● WHAT IS EXPECTED
Leave out the images and return all the data word for word.

● INPUT
^^^^

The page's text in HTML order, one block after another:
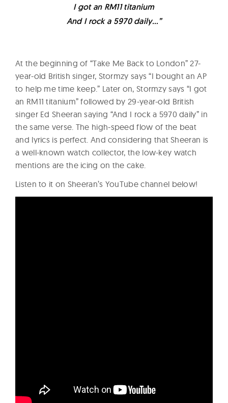
I got an RM11 titanium
And I rock a 5970 daily…”
At the beginning of “Take Me Back to London” 27-
year-old British singer, Stormzy says “I bought an AP
to help me time keep.” Later on, Stormzy says “I got
an RM11 titanium” followed by 29-year-old British
singer Ed Sheeran saying “And I rock a 5970 daily” in
the same verse. The high-speed flow of the beat
and lyrics is perfect. And considering that Sheeran is
a well-known watch collector, the low-key watch
mentions are the icing on the cake.
Listen to it on Sheeran’s YouTube channel below!
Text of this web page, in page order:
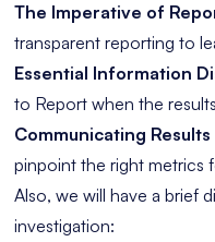
The Imperative of
transparent reporting to
Essential Information
to Report when the
Communicating
pinpoint the right metrics
Also, we will have a brief
investigation:
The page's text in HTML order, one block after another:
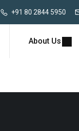
+91 80 2844 5950
About Us
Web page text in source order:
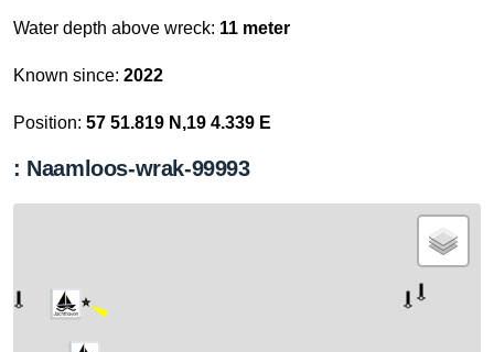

^^^^

● EXERCISE RESULT
The page's text in HTML order, one block after another:
I got an RM11 titanium
And I rock a 5970 daily…”
At the beginning of “Take Me Back to London” 27-
year-old British singer, Stormzy says “I bought an AP
to help me time keep.” Later on, Stormzy says “I got
an RM11 titanium” followed by 29-year-old British
singer Ed Sheeran saying “And I rock a 5970 daily” in
the same verse. The high-speed flow of the beat
and lyrics is perfect. And considering that Sheeran is
a well-known watch collector, the low-key watch
mentions are the icing on the cake.
Listen to it on Sheeran’s YouTube channel below!
Text of this web page, in page order:
The Imperative of
transparent reporting to
Essential Information
to Report when the
Communicating
pinpoint the right metrics
Also, we will have a brief
investigation:
The page's text in HTML order, one block after another:
+91 80 2844 5950
About Us
Web page text in source order:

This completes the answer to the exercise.